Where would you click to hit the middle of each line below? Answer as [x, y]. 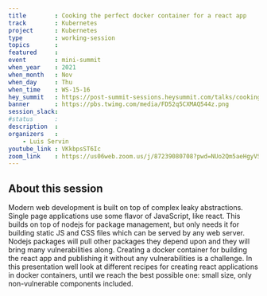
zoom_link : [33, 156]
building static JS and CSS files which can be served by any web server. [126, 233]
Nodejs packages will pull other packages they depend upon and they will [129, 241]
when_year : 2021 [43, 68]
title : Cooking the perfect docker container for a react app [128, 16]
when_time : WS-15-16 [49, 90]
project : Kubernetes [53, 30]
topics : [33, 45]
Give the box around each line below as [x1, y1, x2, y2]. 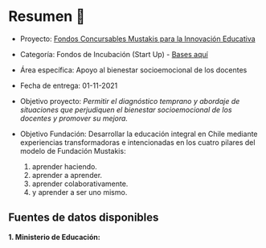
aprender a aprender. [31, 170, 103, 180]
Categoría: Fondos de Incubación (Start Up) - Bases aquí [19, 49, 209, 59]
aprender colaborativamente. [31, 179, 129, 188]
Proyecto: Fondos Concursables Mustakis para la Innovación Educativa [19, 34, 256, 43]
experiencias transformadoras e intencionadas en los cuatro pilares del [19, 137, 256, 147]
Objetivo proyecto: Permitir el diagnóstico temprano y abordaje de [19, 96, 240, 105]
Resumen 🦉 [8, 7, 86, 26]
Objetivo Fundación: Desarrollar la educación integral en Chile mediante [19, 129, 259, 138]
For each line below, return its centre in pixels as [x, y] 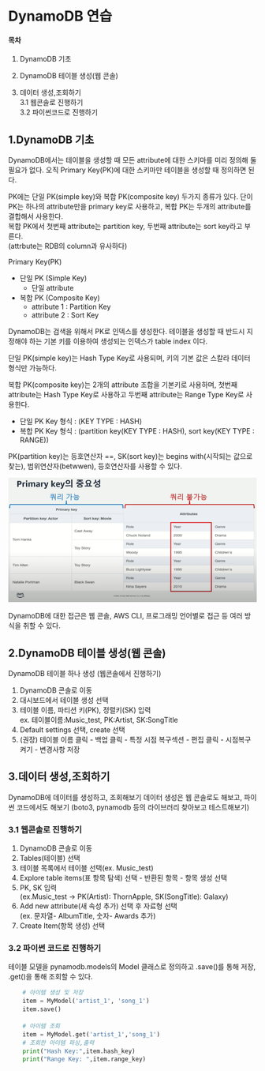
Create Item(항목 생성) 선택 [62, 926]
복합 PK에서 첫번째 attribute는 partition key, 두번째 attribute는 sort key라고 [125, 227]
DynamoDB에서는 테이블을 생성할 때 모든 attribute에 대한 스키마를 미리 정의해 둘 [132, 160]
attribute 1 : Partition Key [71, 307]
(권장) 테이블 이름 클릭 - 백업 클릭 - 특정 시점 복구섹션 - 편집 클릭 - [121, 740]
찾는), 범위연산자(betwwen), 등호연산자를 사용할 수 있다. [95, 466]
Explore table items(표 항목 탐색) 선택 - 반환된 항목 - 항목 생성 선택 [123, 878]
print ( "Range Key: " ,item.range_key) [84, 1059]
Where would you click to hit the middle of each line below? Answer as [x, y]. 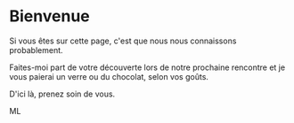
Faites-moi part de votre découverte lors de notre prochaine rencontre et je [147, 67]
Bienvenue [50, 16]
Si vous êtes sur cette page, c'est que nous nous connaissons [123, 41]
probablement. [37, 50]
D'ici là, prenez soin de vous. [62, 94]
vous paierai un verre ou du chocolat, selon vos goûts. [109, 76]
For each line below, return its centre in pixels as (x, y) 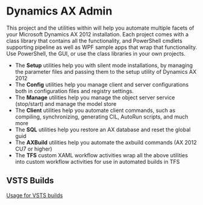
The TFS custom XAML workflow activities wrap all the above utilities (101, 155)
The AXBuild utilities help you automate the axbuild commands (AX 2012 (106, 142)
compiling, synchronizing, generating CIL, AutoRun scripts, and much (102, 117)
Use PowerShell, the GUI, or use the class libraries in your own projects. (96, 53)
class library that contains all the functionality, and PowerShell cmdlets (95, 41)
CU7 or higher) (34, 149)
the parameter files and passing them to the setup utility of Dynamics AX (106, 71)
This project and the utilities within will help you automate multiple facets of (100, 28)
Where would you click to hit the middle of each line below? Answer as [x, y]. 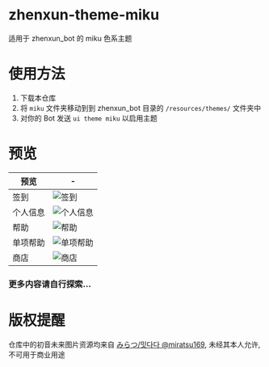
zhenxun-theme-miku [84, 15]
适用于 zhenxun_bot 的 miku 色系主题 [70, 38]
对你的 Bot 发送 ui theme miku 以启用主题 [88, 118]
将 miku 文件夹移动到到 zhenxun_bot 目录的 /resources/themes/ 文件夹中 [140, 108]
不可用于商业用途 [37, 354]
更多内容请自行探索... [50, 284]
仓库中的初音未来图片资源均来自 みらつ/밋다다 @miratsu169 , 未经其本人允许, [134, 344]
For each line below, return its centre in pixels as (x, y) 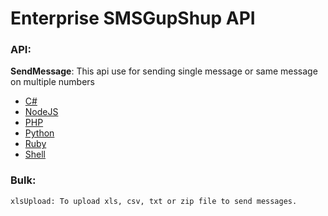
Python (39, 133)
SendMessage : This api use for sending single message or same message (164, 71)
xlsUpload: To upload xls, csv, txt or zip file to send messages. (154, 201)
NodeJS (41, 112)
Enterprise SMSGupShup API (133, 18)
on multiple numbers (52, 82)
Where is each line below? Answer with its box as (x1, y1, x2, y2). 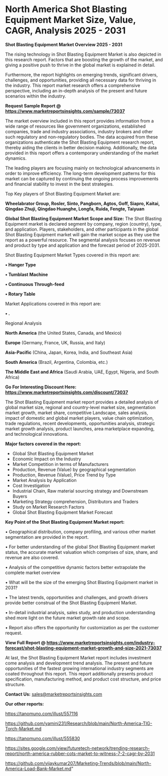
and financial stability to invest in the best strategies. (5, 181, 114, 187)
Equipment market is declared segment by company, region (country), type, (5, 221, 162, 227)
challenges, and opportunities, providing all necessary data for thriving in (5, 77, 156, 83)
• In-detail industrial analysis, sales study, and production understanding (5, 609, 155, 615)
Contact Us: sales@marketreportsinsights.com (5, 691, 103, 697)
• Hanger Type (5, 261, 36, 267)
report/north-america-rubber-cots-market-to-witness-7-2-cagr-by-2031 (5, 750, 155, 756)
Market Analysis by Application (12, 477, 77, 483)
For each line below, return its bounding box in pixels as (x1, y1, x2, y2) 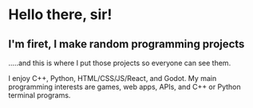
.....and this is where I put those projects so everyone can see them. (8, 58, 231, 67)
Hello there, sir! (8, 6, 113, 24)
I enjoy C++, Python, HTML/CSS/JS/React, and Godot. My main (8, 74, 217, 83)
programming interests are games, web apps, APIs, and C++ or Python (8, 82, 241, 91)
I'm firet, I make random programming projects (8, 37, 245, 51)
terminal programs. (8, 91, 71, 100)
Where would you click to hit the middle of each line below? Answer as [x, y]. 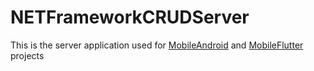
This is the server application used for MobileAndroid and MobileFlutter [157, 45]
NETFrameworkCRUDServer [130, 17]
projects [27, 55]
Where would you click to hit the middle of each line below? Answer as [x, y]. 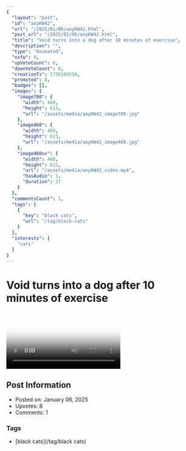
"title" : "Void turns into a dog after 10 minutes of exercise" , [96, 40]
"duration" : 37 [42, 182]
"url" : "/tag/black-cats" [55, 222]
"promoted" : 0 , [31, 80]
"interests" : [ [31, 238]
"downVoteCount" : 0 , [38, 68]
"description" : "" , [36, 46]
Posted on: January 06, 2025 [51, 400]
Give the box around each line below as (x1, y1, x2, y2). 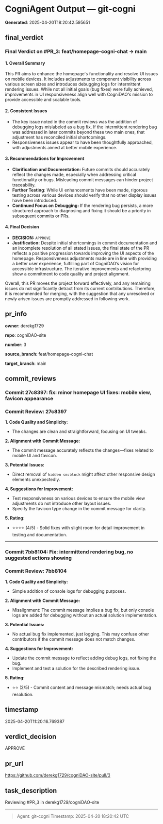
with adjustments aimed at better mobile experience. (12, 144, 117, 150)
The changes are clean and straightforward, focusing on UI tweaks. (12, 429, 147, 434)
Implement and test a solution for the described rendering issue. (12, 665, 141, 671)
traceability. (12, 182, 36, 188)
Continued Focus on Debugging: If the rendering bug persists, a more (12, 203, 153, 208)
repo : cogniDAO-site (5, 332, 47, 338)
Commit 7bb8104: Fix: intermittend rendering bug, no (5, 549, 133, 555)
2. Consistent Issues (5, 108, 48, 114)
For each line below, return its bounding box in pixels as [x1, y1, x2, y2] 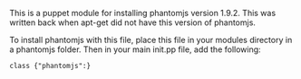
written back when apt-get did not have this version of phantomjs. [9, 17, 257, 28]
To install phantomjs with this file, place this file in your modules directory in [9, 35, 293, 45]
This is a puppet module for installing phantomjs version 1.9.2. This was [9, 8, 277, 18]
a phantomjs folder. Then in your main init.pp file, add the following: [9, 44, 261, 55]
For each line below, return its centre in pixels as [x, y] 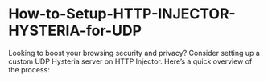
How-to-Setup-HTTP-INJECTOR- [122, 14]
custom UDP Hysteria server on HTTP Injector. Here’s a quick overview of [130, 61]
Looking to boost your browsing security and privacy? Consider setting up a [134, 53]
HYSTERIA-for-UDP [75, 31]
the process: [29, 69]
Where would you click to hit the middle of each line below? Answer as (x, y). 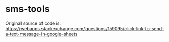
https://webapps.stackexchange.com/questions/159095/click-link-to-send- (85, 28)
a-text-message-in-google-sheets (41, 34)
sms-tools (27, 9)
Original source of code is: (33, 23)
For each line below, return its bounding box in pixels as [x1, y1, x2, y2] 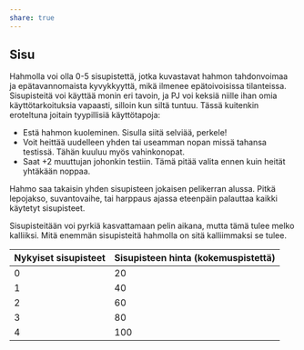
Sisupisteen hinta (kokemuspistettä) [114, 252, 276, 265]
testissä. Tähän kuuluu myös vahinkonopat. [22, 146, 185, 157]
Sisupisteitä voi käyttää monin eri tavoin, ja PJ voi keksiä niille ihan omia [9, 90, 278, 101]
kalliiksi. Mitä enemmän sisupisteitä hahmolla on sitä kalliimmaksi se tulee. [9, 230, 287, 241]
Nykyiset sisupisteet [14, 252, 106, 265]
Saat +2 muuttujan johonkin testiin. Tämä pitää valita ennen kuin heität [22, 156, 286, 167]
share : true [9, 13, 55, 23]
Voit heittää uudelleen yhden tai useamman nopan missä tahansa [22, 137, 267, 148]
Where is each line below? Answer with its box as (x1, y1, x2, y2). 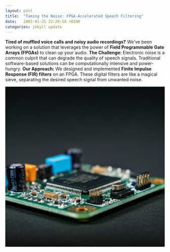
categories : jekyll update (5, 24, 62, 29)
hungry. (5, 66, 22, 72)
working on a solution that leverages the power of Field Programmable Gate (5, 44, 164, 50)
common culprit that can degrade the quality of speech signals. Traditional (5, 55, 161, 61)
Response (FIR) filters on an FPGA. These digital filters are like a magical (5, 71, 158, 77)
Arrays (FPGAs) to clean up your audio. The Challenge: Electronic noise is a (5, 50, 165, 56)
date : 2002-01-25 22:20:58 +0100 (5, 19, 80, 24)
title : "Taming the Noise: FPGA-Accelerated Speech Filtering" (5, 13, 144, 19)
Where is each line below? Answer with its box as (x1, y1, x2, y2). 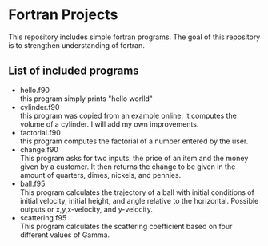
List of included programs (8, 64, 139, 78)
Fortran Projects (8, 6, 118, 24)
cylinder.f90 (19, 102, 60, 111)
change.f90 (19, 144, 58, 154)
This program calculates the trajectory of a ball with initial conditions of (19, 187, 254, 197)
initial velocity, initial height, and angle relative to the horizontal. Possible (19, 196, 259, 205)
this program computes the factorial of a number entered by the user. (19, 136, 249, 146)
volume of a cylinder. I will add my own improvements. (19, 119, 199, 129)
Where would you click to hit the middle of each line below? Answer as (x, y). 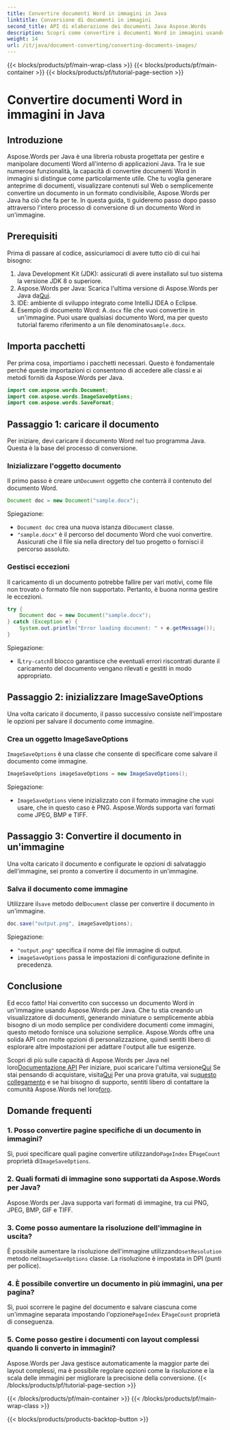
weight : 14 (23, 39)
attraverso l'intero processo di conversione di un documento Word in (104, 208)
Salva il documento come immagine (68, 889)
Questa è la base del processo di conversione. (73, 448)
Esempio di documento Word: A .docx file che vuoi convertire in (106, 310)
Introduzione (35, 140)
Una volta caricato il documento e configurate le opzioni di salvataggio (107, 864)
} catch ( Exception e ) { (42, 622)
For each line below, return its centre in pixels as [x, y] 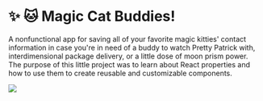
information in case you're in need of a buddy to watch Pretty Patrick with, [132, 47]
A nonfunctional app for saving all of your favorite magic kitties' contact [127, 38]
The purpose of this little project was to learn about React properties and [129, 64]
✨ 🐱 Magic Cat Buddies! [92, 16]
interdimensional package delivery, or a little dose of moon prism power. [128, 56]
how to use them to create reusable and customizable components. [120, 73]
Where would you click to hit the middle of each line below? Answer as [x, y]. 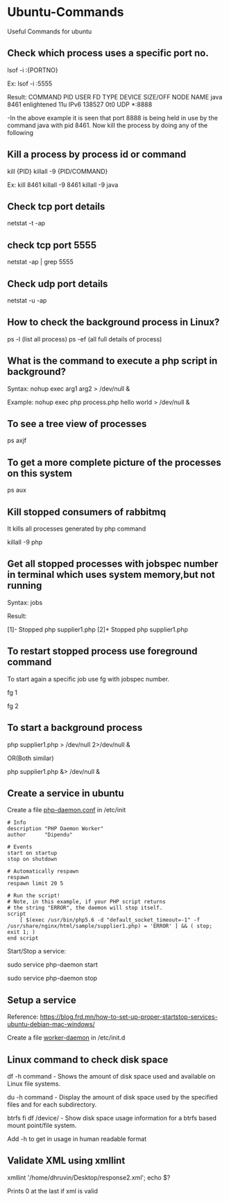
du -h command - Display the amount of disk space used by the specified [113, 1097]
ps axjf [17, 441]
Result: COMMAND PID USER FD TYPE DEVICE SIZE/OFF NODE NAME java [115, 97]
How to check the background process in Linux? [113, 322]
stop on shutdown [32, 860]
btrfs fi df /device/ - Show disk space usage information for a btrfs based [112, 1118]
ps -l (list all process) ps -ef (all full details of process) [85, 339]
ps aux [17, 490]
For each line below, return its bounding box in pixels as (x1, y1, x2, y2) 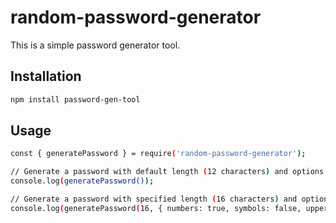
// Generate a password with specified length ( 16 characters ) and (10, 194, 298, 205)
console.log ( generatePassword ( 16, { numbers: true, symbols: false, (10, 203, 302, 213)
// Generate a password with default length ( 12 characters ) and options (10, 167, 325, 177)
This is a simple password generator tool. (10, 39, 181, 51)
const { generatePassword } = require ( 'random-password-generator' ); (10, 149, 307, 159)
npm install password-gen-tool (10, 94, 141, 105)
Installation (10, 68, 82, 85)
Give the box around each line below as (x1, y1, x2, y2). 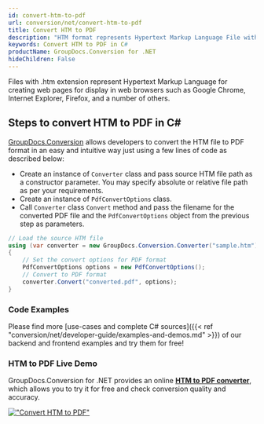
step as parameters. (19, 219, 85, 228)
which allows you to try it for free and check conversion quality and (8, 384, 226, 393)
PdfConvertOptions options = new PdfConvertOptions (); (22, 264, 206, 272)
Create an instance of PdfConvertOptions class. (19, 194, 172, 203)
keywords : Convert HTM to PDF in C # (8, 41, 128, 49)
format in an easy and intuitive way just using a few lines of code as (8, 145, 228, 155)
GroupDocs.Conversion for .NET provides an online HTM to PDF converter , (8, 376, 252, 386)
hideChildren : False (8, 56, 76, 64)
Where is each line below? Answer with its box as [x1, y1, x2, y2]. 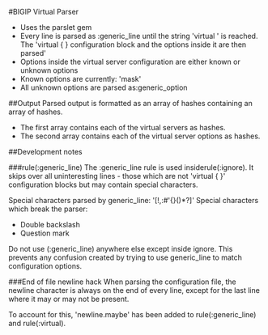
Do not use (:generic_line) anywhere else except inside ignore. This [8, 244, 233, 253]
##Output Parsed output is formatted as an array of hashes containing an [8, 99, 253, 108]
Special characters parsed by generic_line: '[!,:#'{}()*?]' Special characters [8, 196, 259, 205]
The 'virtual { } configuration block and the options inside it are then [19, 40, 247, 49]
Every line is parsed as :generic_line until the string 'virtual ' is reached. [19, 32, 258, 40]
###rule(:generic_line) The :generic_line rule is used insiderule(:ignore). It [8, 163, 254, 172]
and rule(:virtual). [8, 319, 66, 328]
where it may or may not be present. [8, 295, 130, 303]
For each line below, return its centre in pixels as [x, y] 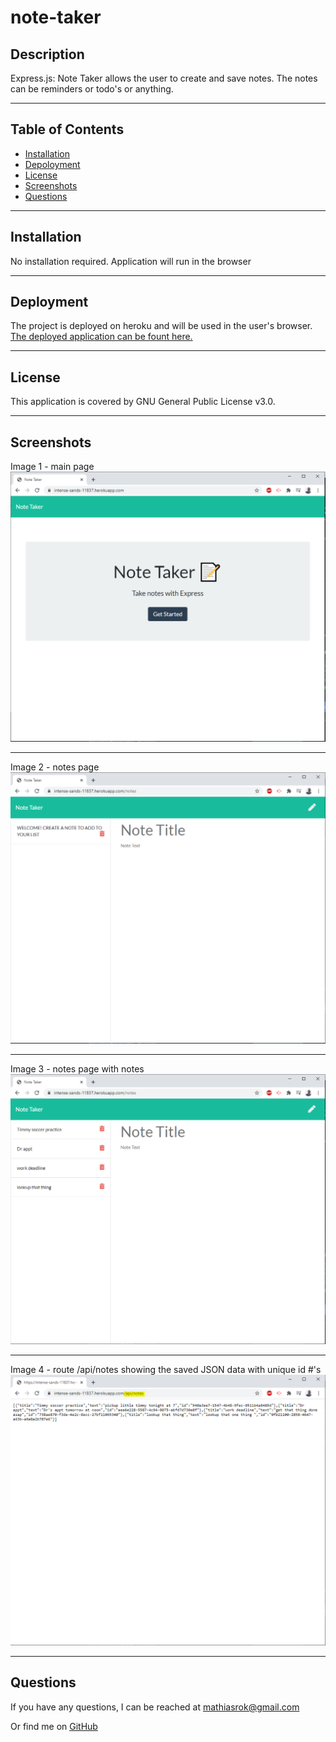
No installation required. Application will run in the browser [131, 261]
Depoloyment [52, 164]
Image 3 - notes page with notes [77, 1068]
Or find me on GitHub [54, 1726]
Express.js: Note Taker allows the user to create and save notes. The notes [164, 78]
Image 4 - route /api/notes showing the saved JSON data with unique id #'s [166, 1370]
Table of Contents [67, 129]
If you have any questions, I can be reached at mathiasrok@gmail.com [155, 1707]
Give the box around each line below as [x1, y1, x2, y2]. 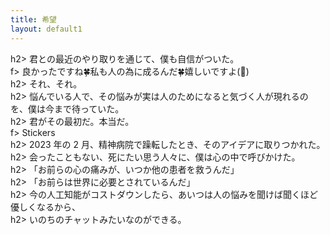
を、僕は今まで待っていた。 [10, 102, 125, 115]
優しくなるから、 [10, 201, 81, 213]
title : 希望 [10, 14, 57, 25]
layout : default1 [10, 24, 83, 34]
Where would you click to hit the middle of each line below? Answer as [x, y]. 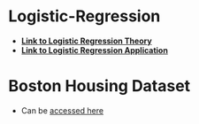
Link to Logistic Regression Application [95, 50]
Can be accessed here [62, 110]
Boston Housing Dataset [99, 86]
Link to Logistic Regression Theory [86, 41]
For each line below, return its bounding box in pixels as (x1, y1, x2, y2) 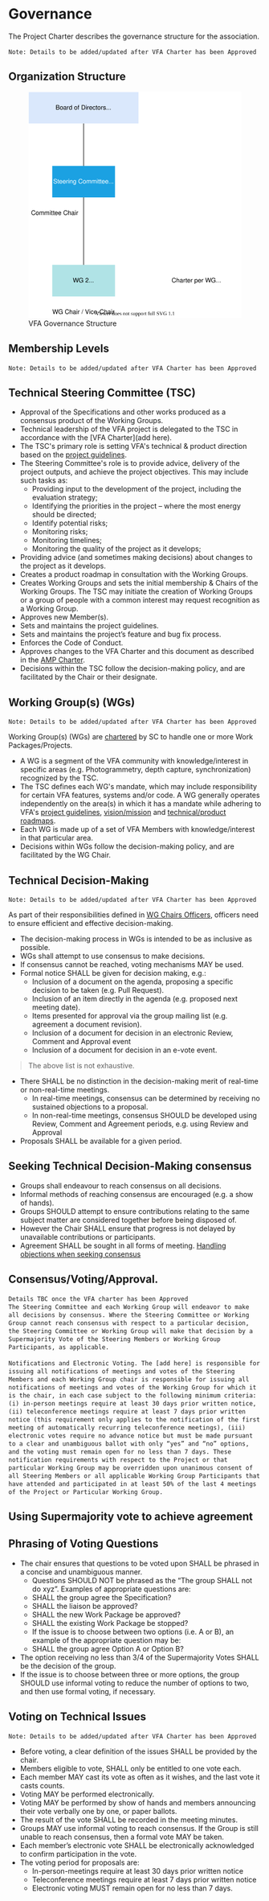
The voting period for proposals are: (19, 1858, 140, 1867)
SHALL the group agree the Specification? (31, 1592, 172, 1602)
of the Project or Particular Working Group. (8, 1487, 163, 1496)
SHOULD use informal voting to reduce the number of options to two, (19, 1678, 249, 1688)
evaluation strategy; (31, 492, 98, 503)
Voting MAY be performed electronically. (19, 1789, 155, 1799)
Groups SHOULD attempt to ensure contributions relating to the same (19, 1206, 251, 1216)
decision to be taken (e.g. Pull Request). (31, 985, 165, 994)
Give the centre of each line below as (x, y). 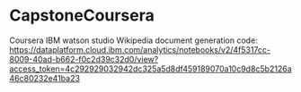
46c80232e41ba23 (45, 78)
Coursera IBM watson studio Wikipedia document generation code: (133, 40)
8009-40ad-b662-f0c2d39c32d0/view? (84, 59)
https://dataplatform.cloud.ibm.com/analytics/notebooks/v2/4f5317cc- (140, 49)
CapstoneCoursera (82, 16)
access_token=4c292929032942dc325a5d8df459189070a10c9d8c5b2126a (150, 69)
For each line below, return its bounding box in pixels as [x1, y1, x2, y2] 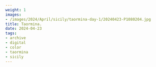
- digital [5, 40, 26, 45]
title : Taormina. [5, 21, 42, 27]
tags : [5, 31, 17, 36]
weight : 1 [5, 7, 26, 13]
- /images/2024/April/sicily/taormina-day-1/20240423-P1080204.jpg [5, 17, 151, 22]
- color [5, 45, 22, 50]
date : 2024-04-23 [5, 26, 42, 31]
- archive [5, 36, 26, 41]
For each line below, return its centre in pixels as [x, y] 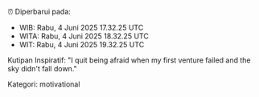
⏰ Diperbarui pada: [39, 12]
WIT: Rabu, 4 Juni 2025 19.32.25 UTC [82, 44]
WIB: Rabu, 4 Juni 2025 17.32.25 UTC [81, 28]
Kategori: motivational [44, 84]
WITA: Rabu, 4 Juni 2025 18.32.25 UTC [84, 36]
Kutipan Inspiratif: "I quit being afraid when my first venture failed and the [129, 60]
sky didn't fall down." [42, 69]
==============================
TASK TO CARRY OUT ▸ Only one stretch of the listing is wanted: the lines starting at the one with "List of included programs (8, 64, 139, 78)" and ending at the one with "information in case", copied exactly and free of pictures.

RESPONSE TO THIS EXERCISE ▸
List of included programs (8, 64, 139, 78)
Fortran Projects (8, 6, 118, 24)
cylinder.f90 (19, 102, 60, 111)
change.f90 (19, 144, 58, 154)
This program calculates the trajectory of a ball with initial conditions of (19, 187, 254, 197)
initial velocity, initial height, and angle relative to the horizontal. Possible (19, 196, 259, 205)
this program computes the factorial of a number entered by the user. (19, 136, 249, 146)
volume of a cylinder. I will add my own improvements. (19, 119, 199, 129)
Where would you click to hit the middle of each line below? Answer as (x, y). 
weight : 14 (23, 39)
attraverso l'intero processo di conversione di un documento Word in (104, 208)
Salva il documento come immagine (68, 889)
Questa è la base del processo di conversione. (73, 448)
Esempio di documento Word: A .docx file che vuoi convertire in (106, 310)
Introduzione (35, 140)
Una volta caricato il documento e configurate le opzioni di salvataggio (107, 864)
} catch ( Exception e ) { (42, 622)
For each line below, return its centre in pixels as [x, y] 
information in case you're in need of a buddy to watch Pretty Patrick with, [132, 47]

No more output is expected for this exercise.